In a strange way, it helps to hear J say that it might sometimes be too much. It isn't as if S wants that to be the case; he very much does not. Somehow, though, it's easier to believe it's alright now with the possibility of it being overwhelming acknowledged. He has no reason to think that J would lie about such a thing, and he doesn't, but S also knows full well how stubborn his boyfriend can be. However much he might have been hurting from this, whether or not he was aware of doing so until it all came bursting out of him just now, the last thing he would want is for J to push this for his sake, or because he decided he should, or anything like that. S would sooner continue as they have been than risk inflicting that kind of damage.
But if J says that sometimes it might be too much, and that he'll say so if or when it is, then it's easier to accept the opposite, too: that sometimes it won't be too much. S doubts it will ever be entirely pleasant, and he still hates that it will just always be there, complicating what used to be so simple, but there's nothing to be done about that. All they can do is try to deal with it.
"Okay," he agrees, the accompanying nod more sure than he currently sounds, his voice small and hoarse from all the crying and being emotional still. "I'll tell you." For him, too, that may well be the case sometimes. In a way, it's strange even to consider, when he isn't at all accustomed to being self-conscious like that around J in a way that wasn't expressly invited. Even during those first few months they lived together, when they weren't a couple yet but S was becoming increasingly aware of how he felt, he was never really shy around J or reluctant to be seen. They'll never be able to go back to the way things were then, though.
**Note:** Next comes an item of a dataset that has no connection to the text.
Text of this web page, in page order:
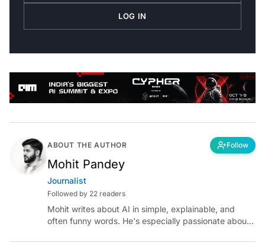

All they can do is move forward as they are now, insecurities and scars and all. "And if it's ever too much for — for either of us, then we'll wait until it's not anymore."
If he's completely honest, it feels like a little too much now, but not in a way that he would want to act on. This whole turn of events, taking this step in the first place, has just been a lot to take in, and now that he's had a chance for the panic to subside, he feels wrung out and vulnerable, grateful still for how close J is.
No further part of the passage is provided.